Kernel tuning using sysctl.conf

Checklist

  • Any distro, but many examples are done via Red Hat based systems

Problem: Unable to access a VM's console, and it shows out of memory errors on boot.

Solution: Reduce the value of “vm.nr_hugepages” to less than 1/2 of total memory in MBs.

/etc/sysctl.conf

vm.nr_hugepages = 1024

1 hugepage = 2 MBs, so the above is equal to 2GB

Explanation: Hugepages that is configured to be greater than or equal to total installed memory causes memory starvation during boot due to no memory available for normal use.

Alternative config location: Hugepages could also be configured at /boot/grub/grub.conf


Swappiness controls how likely the kernel is to move processes out of memory and onto swap disk space.

The setting is from 0 to 100.

  • 0 = Avoid swapping for as long as possible
  • 10 = Red Hat recommended for Oracle databases
  • 60 = Linux default
  • 100 = Aggressively swap from memory to disk

Check the setting:

cat /proc/sys/vm/swappiness
60

To change the setting: edit sysctl.conf, add a line, save, and re-read the config:

vim /etc/sysctl.conf
vm.swappiness=10
:wq
sysctl -p

More details about OOM: https://owlbearconsulting.com/doku.php?id=linux_wiki:oom_killer


Tuning how often cached pages in memory are flushed to disk.

Check current settings:

sysctl -a | grep dirty

Background (async) pagecache flushing:

vm.dirty_background_ratio = 3
  • Explanation: Start flushing pages to disk asynchronously when pagecache is equal to 3% of memory.
  • Default value = 10

Foreground (sync) pagecache flushing:

vm.dirty_ratio = 15
  • Explanation: Sync flush when pagecache is 15% of total memory.
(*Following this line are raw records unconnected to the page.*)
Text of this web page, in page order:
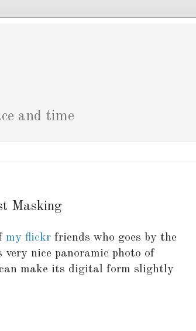
and time
Masking
my flickr friends who goes by the
nice panoramic photo of
make its digital form slightly
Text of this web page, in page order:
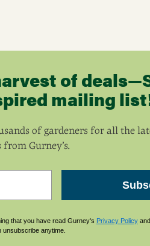
of
mailing
of gardeners for all the
Gurney’s.
that you have read Gurney's Privacy Policyand
anytime.
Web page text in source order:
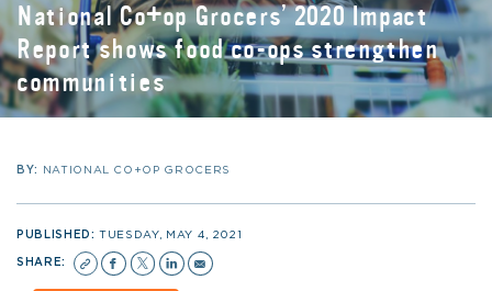
National Co+op Grocers’ 2020 Impact
Report shows food co-ops strengthen
communities
BY: NATIONAL CO+OP GROCERS
PUBLISHED:TUESDAY, MAY 4, 2021
SHARE:
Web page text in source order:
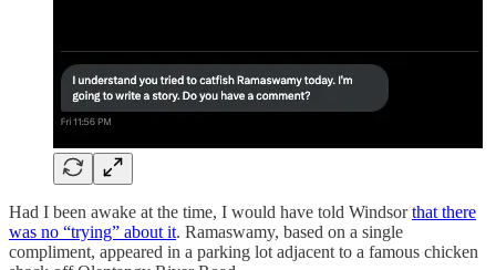
Had I been awake at the time, I would have told Windsorthat there
was no “trying” about it. Ramaswamy, based on a single
compliment, appeared in a parking lot adjacent to a famous chicken
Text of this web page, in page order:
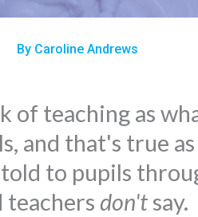
By Caroline Andrews
of teaching as
and that's true
to pupils
teachers don't say.
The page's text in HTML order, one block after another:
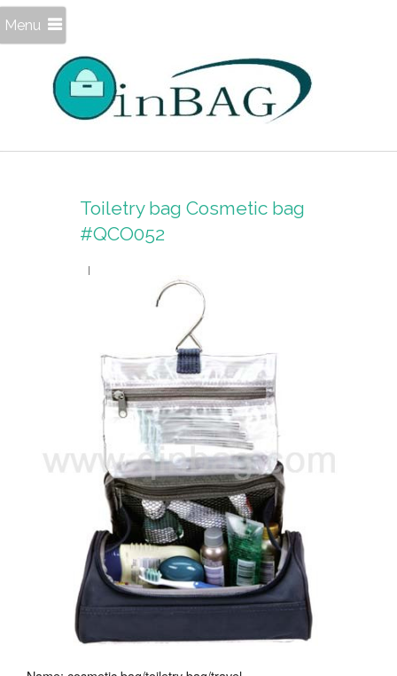
Menu
Toiletry bag Cosmetic bag
#QCO052
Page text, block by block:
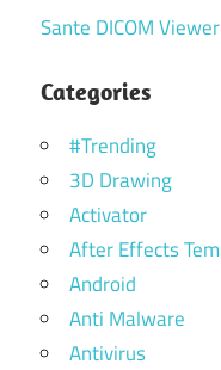
Sante DICOM
Categories
#Trending
3D Drawing
Activator
After Effects
Android
Anti Malware
Antivirus
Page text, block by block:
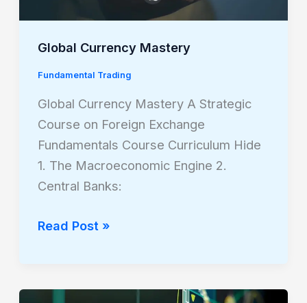
Global Currency Mastery
Fundamental Trading
Global Currency Mastery A Strategic
Course on Foreign Exchange
Fundamentals Course Curriculum Hide
1. The Macroeconomic Engine 2.
Central Banks:
Read Post »
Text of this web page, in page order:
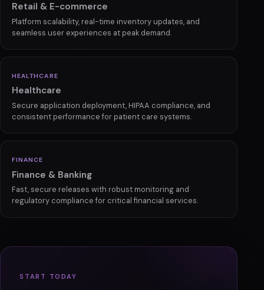
Retail & E-commerce
Platform scalability, real-time inventory updates, and
seamless user experiences at peak demand.
HEALTHCARE
Healthcare
Secure application deployment, HIPAA compliance, and
consistent performance for patient care systems.
FINANCE
Finance & Banking
Fast, secure releases with robust monitoring and
regulatory compliance for critical financial services.
START TODAY
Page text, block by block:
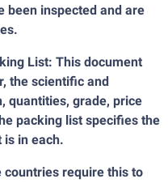
been inspected and are
List: This document
the scientific and
quantities, grade, price
packing list specifies the
is in each.
require this to
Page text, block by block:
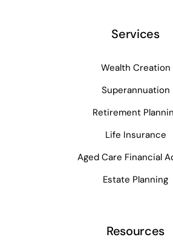
Services
Wealth Creation
Superannuation
Retirement
Life Insurance
Aged Care Financial
Estate Planning
Resources
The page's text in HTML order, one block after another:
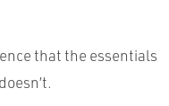
that the essentials
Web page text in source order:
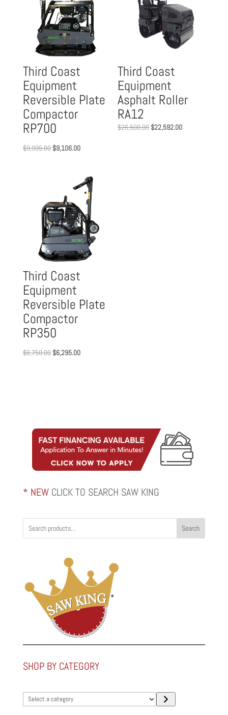
Third Coast
Equipment
Reversible Plate
Compactor
RP700
$9,995.00 Original
$9,995.00.
$9,106.00Current
$9,106.00.
Third Coast
Equipment
Asphalt Roller
RA12
$26,500.00 Original
$22,592.00Current
Third Coast
Equipment
Reversible Plate
Compactor
RP350
$6,750.00 Original
$6,295.00Current
* NEW CLICK TO SEARCH SAW KING
Search
SHOP BY CATEGORY
Select
a
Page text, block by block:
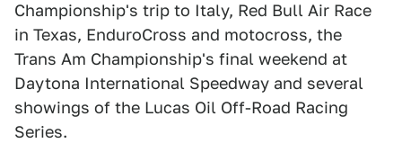
Championship's trip to Italy, Red Bull Air Race
in Texas, EnduroCross and motocross, the
Trans Am Championship's final weekend at
Daytona International Speedway and several
showings of the Lucas Oil Off-Road Racing
Series.
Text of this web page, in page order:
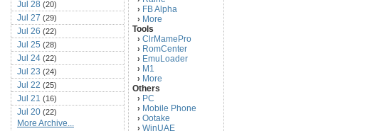
Jul 28 (20)
Jul 27 (29)
Jul 26 (22)
Jul 25 (28)
Jul 24 (22)
Jul 23 (24)
Jul 22 (25)
Jul 21 (16)
Jul 20 (22)
Jul 19(25)
More Archive...
› FB Alpha
› More
Tools
› ClrMamePro
› RomCenter
› EmuLoader
› M1
› More
Others
› PC
› Mobile Phone
› Ootake
› WinUAE
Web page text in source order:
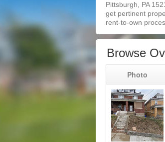
Pittsburgh, PA
get pertinent
rent-to-own
Browse
Photo
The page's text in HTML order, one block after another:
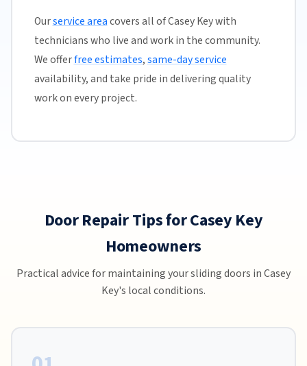
Ourservice areacovers all of Casey Key with
technicians who live and work in the community.
We offerfree estimates,same-day service
availability, and take pride in delivering quality
work on every project.
Door Repair Tips for Casey Key
Homeowners
Practical advice for maintaining your sliding doors in Casey
Key's local conditions.
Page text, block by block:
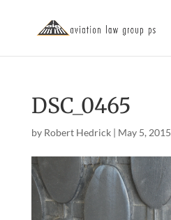
DSC_0465
by Robert Hedrick| May 5, 2015
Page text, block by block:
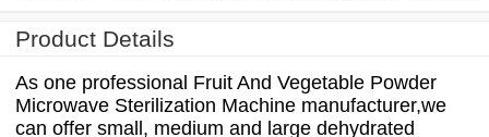
Product Details
As one professional Fruit And Vegetable Powder
Microwave Sterilization Machine manufacturer,we
can offer small, medium and large dehydrated
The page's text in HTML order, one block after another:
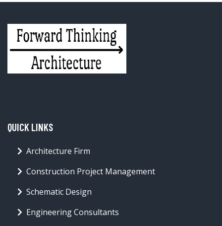
QUICK LINKS
Architecture Firm
Construction Project Management
Schematic Design
Engineering Consultants
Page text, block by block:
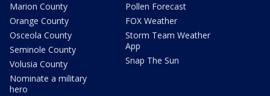
Marion County
Orange County
Osceola County
Seminole County
Volusia County
Nominate a military
hero
Pollen Forecast
FOX Weather
Storm Team Weather
App
Snap The Sun
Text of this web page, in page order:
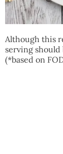
Although this
serving
(*based on
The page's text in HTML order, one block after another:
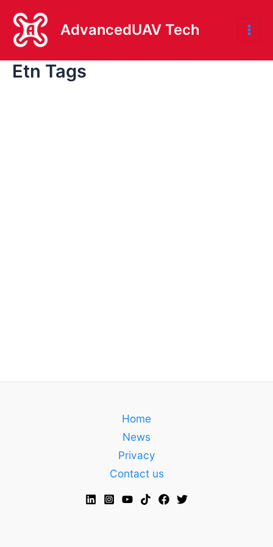
Skip
content
AdvancedUAV Tech
Etn Tags
Home
News
Privacy
Contact us
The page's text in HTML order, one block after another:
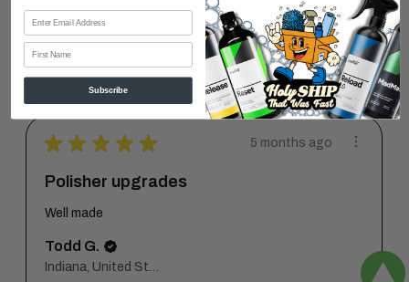
Alaska, United States
Show Reply (1) 5 months ago
★ ★ ★ ★ ★ 5 months ago
Polisher upgrades
Well made
Todd G.
First Name
Subscribe
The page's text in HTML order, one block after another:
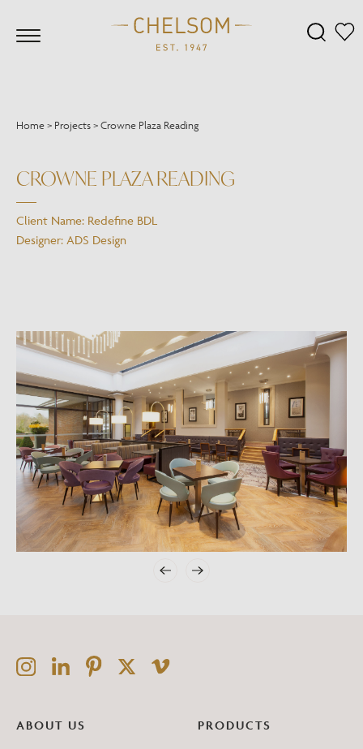
Home> Projects>Crowne Plaza Reading
CROWNE PLAZA READING
Client Name: Redefine BDL
Designer: ADS Design
ABOUT US PRODUCTS
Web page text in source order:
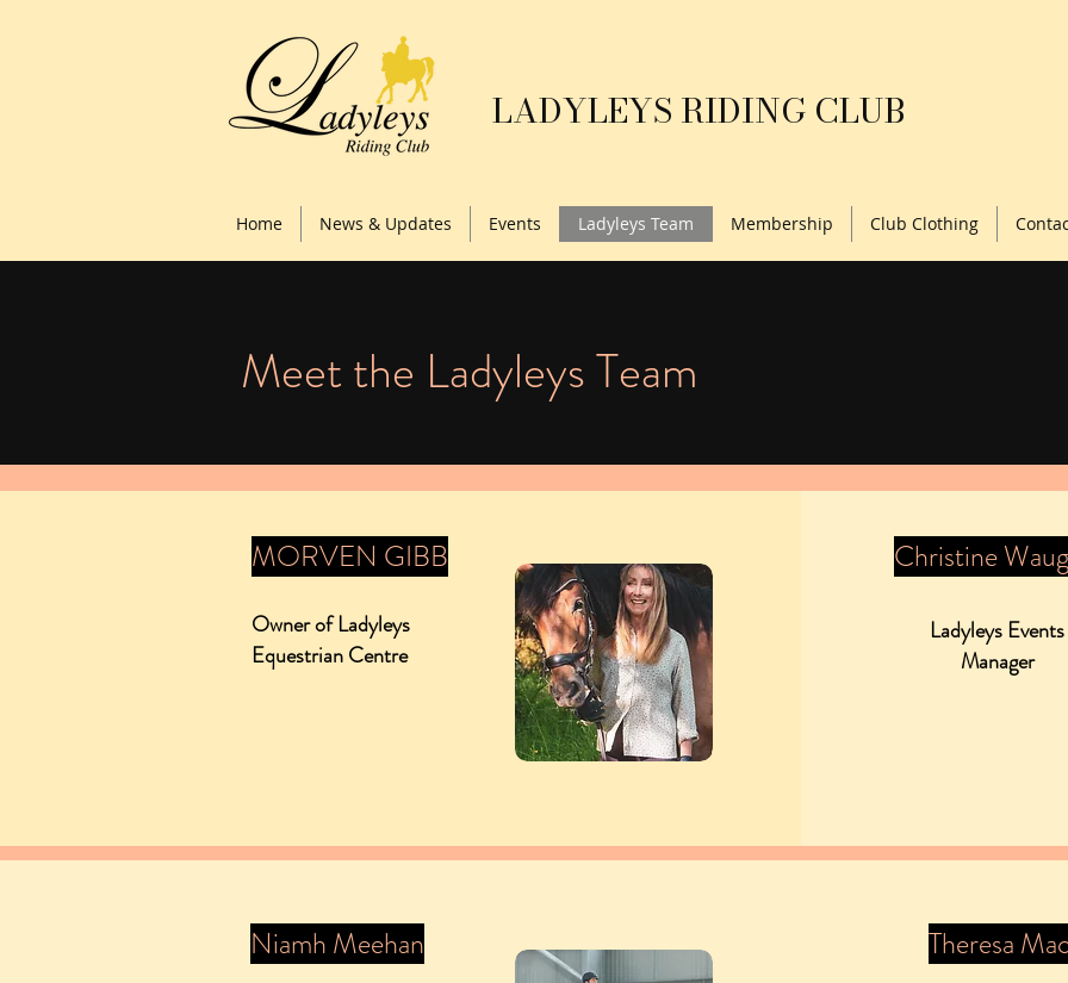
LADYLEYS RIDING CLUB
Home News & Updates Events Ladyleys Team Membership Club Clothing
Meet the Ladyleys Team
MORVEN GIBB
Owner of Ladyleys
Equestrian Centre
Christine
Ladyleys Events
Manager
Niamh Meehan Theresa
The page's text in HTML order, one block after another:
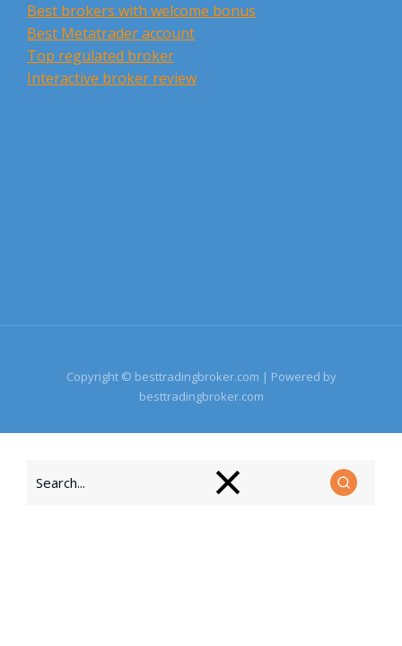
Best brokers with welcome bonus
Best Metatrader account
Top regulated broker
Interactive broker review
Copyright © besttradingbroker.com | Powered by
besttradingbroker.com
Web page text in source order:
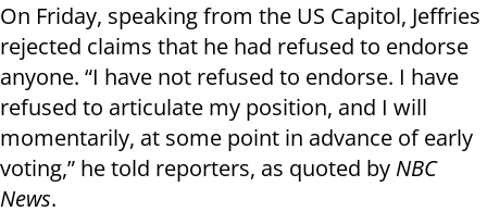
On Friday, speaking from the US Capitol, Jeffries
rejected claims that he had refused to endorse
anyone. “I have not refused to endorse. I have
refused to articulate my position, and I will
momentarily, at some point in advance of early
voting,” he told reporters, as quoted by NBC
News.
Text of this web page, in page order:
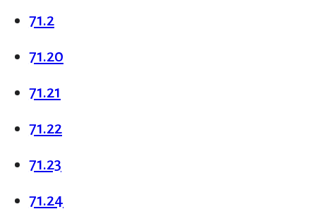
71.2
71.20
71.21
71.22
71.23
71.24
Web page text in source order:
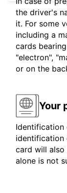
the driver's
it. For some
including a
cards
"electron",
or on the
Your
Identification
identification
card will also
alone is not
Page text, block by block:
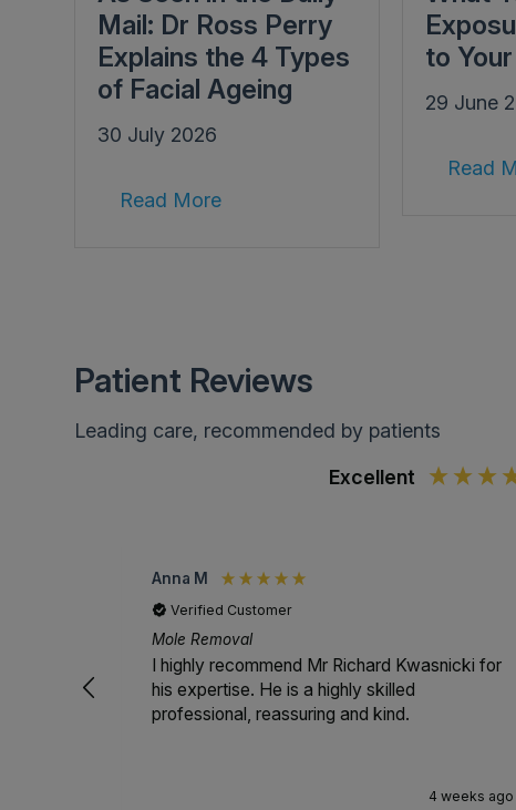
Mail: Dr Ross Perry
Explains the 4 Types
of Facial Ageing
30 July 2026
Read More
to
29 June
Read
Patient Reviews
Leading care, recommended by patients
Excellent
Anna M
Verified Customer
Mole Removal
I highly recommend Mr Richard Kwasnicki for
his expertise. He is a highly skilled
professional, reassuring and kind.
4 weeks ago
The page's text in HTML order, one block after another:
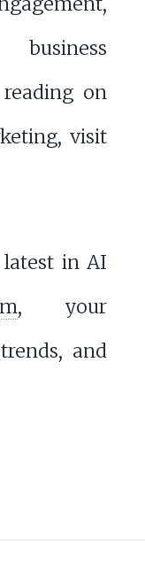
on
visit
in AI
, your
and
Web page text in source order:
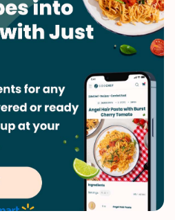
Side Dish
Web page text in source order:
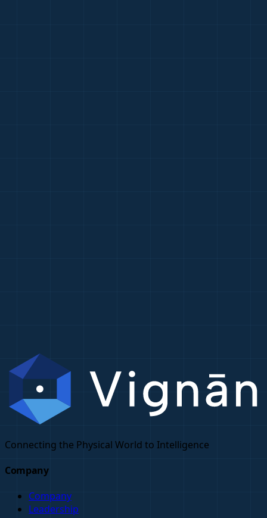
Connecting the Physical World to Intelligence
Company
Company
Leadership
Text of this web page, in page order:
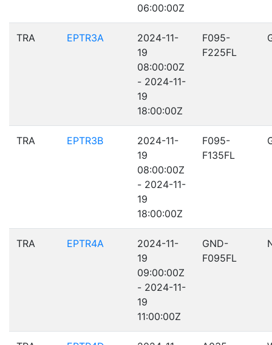
06:00:00Z
TRA EPTR3A
2024-11-
19
08:00:00Z
- 2024-11-
19
18:00:00Z
F095-
F225FL
TRA EPTR3B
2024-11-
19
08:00:00Z
- 2024-11-
19
18:00:00Z
F095-
F135FL
TRA EPTR4A
2024-11-
19
09:00:00Z
- 2024-11-
19
11:00:00Z
GND-
F095FL
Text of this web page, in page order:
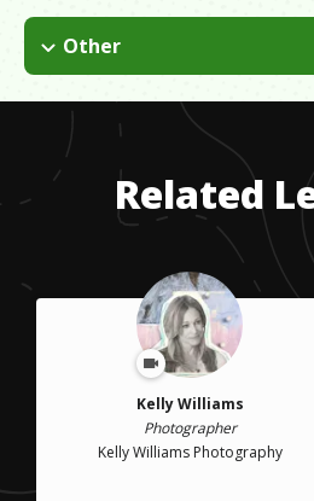
Other
I was on the welding team and we
pieces for Rome, Chicago, etc. I
the building and it was a real
stress on me as far as not making
only woman there.Related
Kelly Williams
Photographer
Kelly Williams Photography
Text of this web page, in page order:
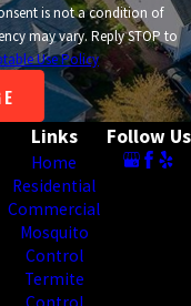
may vary. Reply STOP to
Use Policy
Links
Home
Residential
Commercial
Mosquito
Control
Termite
Follow Us
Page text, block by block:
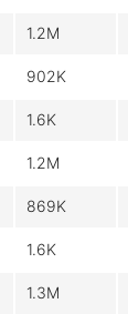
1.2M
902K
1.6K
1.2M
869K
1.6K
1.3M
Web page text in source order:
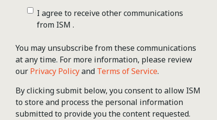
I agree to receive other communications
from ISM .
You may unsubscribe from these communications
at any time. For more information, please review
our Privacy Policyand Terms of Service.
By clicking submit below, you consent to allow ISM
to store and process the personal information
submitted to provide you the content requested.
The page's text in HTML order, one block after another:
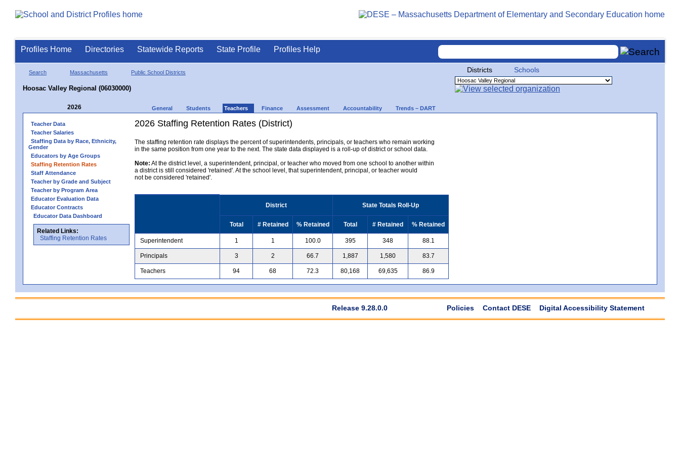
Profiles Home Directories Statewide Reports State Profile Profiles Help
Search Massachusetts Public School Districts
Hoosac Valley Regional (06030000)
Districts Schools
2026 General Students Teachers Finance Assessment Accountability Trends – DART
Teacher Data
Teacher Salaries
Staffing Data by Race, Ethnicity,
Gender
Educators by Age Groups
Staffing Retention Rates
Staff Attendance
Teacher by Grade and Subject
Teacher by Program Area
Educator Evaluation Data
Educator Contracts
Educator Data Dashboard
Related Links:
Staffing Retention Rates
2026 Staffing Retention Rates (District)
The staffing retention rate displays the percent of superintendents, principals, or teachers who remain working
in the same position from one year to the next. The state data displayed is a roll-up of district or school data.
Note: At the district level, a superintendent, principal, or teacher who moved from one school to another within
a district is still considered 'retained'. At the school level, that superintendent, principal, or teacher would
not be considered 'retained'.
District State Totals Roll-Up
Total # Retained % Retained Total # Retained % Retained
Superintendent 1 1 100.0 395 348 88.1
Principals 3 2 66.7 1,887 1,580 83.7
Teachers 94 68 72.3 80,168 69,635 86.9
Release 9.28.0.0 Policies Contact DESE Digital Accessibility Statement
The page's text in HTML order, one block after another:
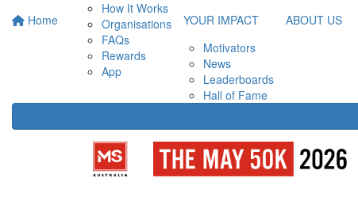
Home
How It Works
Organisations
FAQs
Rewards
App
YOUR IMPACT
Motivators
News
Leaderboards
Hall of Fame
ABOUT US
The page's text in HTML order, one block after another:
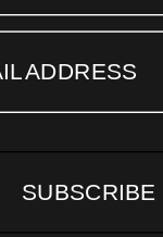
ADDRESS
SUBSCRIBE
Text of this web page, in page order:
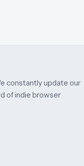
constantly update our
of indie browser
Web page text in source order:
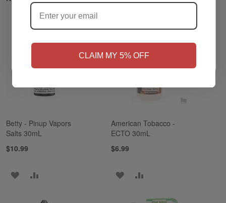
CLAIM MY 5% OFF
Betty - Pinup Vapors
Salts 30mL
$10.99
ADD
American Tobacco -
ECTO 30mL
$6.99
ADD
Yes, I'm 21+
NO
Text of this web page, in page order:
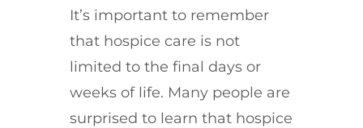
It’s important to remember
that hospice care is not
limited to the final days or
weeks of life. Many people are
surprised to learn that hospice
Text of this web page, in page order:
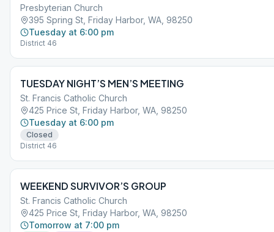
Presbyterian Church
395 Spring St, Friday Harbor, WA, 98250
Tuesday at 6:00 pm
District 46
TUESDAY NIGHT’S MEN’S MEETING
St. Francis Catholic Church
425 Price St, Friday Harbor, WA, 98250
Tuesday at 6:00 pm
Closed
District 46
WEEKEND SURVIVOR’S GROUP
St. Francis Catholic Church
425 Price St, Friday Harbor, WA, 98250
Tomorrow at 7:00 pm

This blocks ANY process from using I/O when this happens. If this process takes longer than 120 seconds, kernel panics can happen.
  • Default value = 20

Viewing and setting the system wide file descriptors.

View system wide file descriptor information

sysctl fs.file-nr
fs.file-nr = 6144	0	809542

The three numbers returned:

  • 6144 = used file descriptors
  • 0 = allocated but not used
  • 809542 = system max

Change System FD Limits

Edit /etc/sysctl.conf

fs.file-max = 810542

Example above increases system wide max by 1,000.

More details, including per user settings: https://owlbearconsulting.com/doku.php?id=linux_wiki:file_descriptors


  • linux_wiki/kernel_tuning.1430274331.txt.gz
  • Last modified: 2019/05/25 23:50
  • (external edit)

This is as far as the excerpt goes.